1. SSH tunnel from your workstation using the following command:
ssh -L ${port}:${node}:${port} ${user}@${submit_host}
and point your web browser to http://localhost:${port}.
2. Copy/paste the token below when you connect for the first time.
"
# load modules
module load tensorflow/2.0
tensorboard-gpu
-
Copy contents of tensorboard.pbs (example above) to a file in your home directory. Modify the logdir variable.
-
Open terminal on cluster login node and submit the job script:
$ qsub tensorboard.pbs
- Check output file (jobname.oJOBNUM) for details.
Example output file: tensorboard.o178936
SSH tunnel from your workstation using the following command:
ssh -L 8754:node01:8754 tester@loginnode
and point your web browser to http://localhost:8754.
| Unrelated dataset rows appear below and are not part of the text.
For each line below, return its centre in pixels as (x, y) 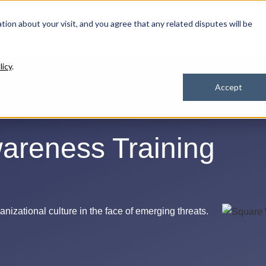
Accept (229, 87)
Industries (178, 37)
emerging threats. (172, 211)
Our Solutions (101, 37)
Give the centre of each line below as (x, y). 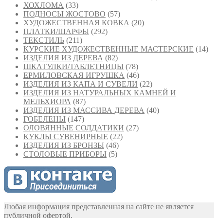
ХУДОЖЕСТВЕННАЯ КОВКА (76, 23)
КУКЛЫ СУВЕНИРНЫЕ (66, 137)
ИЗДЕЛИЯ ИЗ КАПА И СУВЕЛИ (81, 84)
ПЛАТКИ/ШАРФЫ (56, 32)
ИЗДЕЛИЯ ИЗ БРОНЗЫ (64, 145)
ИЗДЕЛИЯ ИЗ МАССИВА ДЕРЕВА (84, 110)
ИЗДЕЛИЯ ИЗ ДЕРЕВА (63, 58)
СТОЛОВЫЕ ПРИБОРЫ (65, 154)
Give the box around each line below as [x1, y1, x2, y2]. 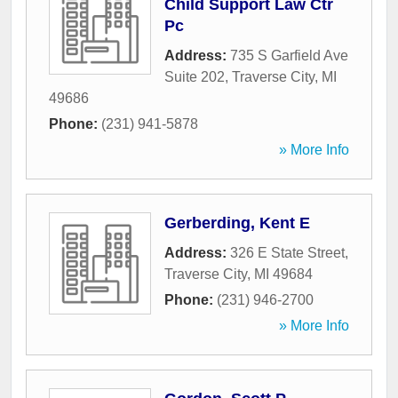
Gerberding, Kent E [164, 214, 310, 233]
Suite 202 [164, 69, 225, 85]
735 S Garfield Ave [230, 48, 348, 64]
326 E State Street [230, 245, 345, 261]

- Open second terminal and run tunneling command from the output file:
$ ssh -L 8754:node01:8754 tester@loginnode
- Open a browser and enter the URL from the output file:
http://localhost:8754
You should now be connected to TensorBoard. To close TensorBoard, close browser window. If you need to reconnect, repeat steps.